1. Medical indocation

2. Patient preferrences

3. Quality of life

4. Contextual features

Dalam topik medical indication dimasukkan semua prosedur diagnostik dan terapi yang sesuai untuk mengevaluasi keadaan pasien dan mengobatinya. Penilain aspek indikasi medis ini ditinjau dari sisi etiknya, terutama menggunakan kaidah beneficence dan non-maleficence.

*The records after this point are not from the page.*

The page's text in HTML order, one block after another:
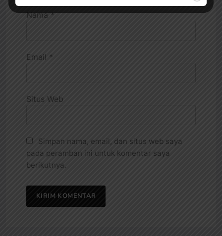
Nama*
Email *
Situs Web
Simpan nama, email, dan situs web saya
pada peramban ini untuk komentar saya
berikutnya.
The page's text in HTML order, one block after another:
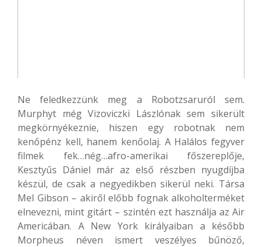
Ne feledkezzünk meg a Robotzsaruról sem.
Murphyt még Vizoviczki Lászlónak sem sikerült
megkörnyékeznie, hiszen egy robotnak nem
kenőpénz kell, hanem kenőolaj. A Halálos fegyver
filmek fek…nég…afro-amerikai főszereplője,
Kesztyűs Dániel már az első részben nyugdíjba
készül, de csak a negyedikben sikerül neki. Társa
Mel Gibson – akiről előbb fognak alkoholterméket
elnevezni, mint gitárt – szintén ezt használja az Air
Americában. A New York királyaiban a később
Morpheus néven ismert veszélyes bűnöző,
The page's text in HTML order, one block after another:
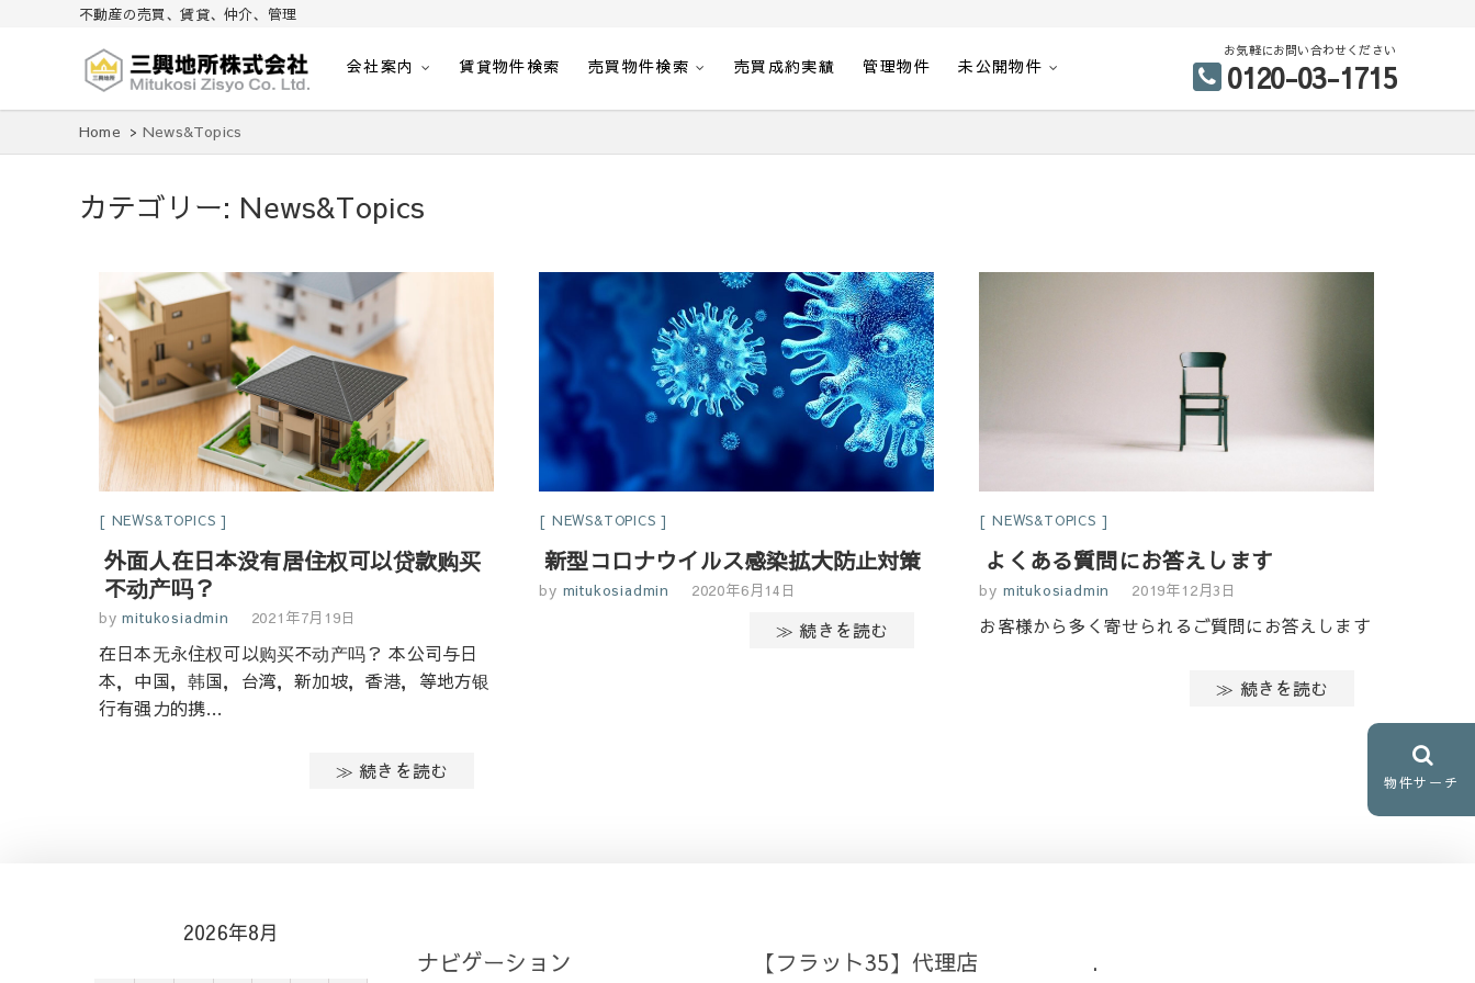
不動産の売買、賃貸、仲介、管理
三興地所株式会社
不動産の売買、賃貸、仲介、管理
会社案内 賃貸物件検索 売買物件検索 売買成約実績 管理物件 未公開物件
お気軽にお問い合わせください
0120-03-1715
Home News&Topics
カテゴリー: News&Topics
NEWS&TOPICS
外面人在日本没有居住权可以贷款购买
不动产吗？
by mitukosiadmin 2021年7月19日
在日本无永住权可以购买不动产吗？ 本公司与日
本，中国，韩国，台湾，新加坡，香港，等地方银
行有强力的携…
≫ 続きを読む
NEWS&TOPICS
新型コロナウイルス感染拡大防止対策
by mitukosiadmin 2020年6月14日
≫ 続きを読む
NEWS&TOPICS
よくある質問にお答えします
by mitukosiadmin 2019年12月3日
お客様から多く寄せられるご質問にお答えします
≫ 続きを読む
物件サーチ
2026年8月
ナビゲーション 【フラット35】代理店 .
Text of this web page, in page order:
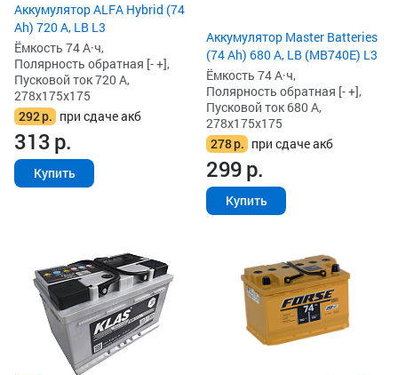
Аккумулятор ALFA Hybrid (74
Ah) 720 А, LB L3
Ёмкость 74 А·ч,
Полярность обратная [- +],
Пусковой ток 720 А,
278x175x175
292р. при сдаче акб
313р.
Купить
Аккумулятор Master Batteries
(74 Ah) 680 А, LB (MB740E) L3
Ёмкость 74 А·ч,
Полярность обратная [- +],
Пусковой ток 680 А,
278x175x175
278р. при сдаче акб
299р.
Купить
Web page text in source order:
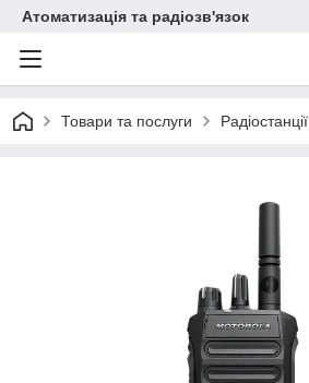
Атоматизація та радіозв'язок
Товари та послуги Радіостанції
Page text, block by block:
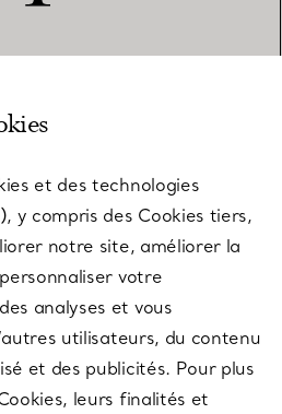
et des technologies
y compris des Cookies tiers,
notre site, améliorer la
votre
analyses et vous
utilisateurs, du contenu
et des publicités. Pour plus
leurs finalités et

Pada topik patient preferences kita memperhatikan nilai (value) dan penilaian pasien tentang manfaat dan beban yang akan diterimanya, yang berarti cerminan kaidah otonomi. Topik quality of life merupakan aktualisasi salah satu tujuan kedokteran, yaitu memperbaiki, menjaga atau meningkatkan kualitas hidup insani. Dalam contextual features dibahas pertanyaan etik seputar aspek non medis yang mempenrgaruhi keputusan, seperti faktor keluarga, ekonomi, agama, budaya, kerahasiaan, alokasi sumber daya dan faktor hokum.